*Instructions to follow*: Would you please retype, exactly, the lines of the listing below between the line with "y1, x2, y2)." and the line with "Repository Views (last", inclusive?

*Record excerpts*:
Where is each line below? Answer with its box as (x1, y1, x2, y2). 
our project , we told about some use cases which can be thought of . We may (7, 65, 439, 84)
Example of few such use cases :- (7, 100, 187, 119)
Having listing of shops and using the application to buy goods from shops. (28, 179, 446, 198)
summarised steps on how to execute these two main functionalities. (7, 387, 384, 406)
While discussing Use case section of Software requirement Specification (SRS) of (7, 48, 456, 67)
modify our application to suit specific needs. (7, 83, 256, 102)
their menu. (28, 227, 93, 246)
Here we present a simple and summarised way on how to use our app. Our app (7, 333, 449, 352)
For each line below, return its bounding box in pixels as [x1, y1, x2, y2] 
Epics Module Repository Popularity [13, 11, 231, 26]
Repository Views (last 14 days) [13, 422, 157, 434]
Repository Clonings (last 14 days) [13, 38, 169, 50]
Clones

--

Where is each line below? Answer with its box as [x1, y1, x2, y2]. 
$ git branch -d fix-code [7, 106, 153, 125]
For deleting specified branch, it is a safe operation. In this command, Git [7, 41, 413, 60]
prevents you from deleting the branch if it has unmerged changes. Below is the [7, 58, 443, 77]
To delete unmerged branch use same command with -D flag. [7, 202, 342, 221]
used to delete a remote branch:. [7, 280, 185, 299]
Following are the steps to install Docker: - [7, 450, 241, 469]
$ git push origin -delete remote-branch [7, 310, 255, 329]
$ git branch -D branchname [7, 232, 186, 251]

*Task response*:
Where is each line below? Answer with its box as (x1, y1, x2, y2). 
our project , we told about some use cases which can be thought of . We may (7, 65, 439, 84)
Example of few such use cases :- (7, 100, 187, 119)
Having listing of shops and using the application to buy goods from shops. (28, 179, 446, 198)
summarised steps on how to execute these two main functionalities. (7, 387, 384, 406)
While discussing Use case section of Software requirement Specification (SRS) of (7, 48, 456, 67)
modify our application to suit specific needs. (7, 83, 256, 102)
their menu. (28, 227, 93, 246)
Here we present a simple and summarised way on how to use our app. Our app (7, 333, 449, 352)
For each line below, return its bounding box in pixels as [x1, y1, x2, y2] 
Epics Module Repository Popularity [13, 11, 231, 26]
Repository Views (last 14 days) [13, 422, 157, 434]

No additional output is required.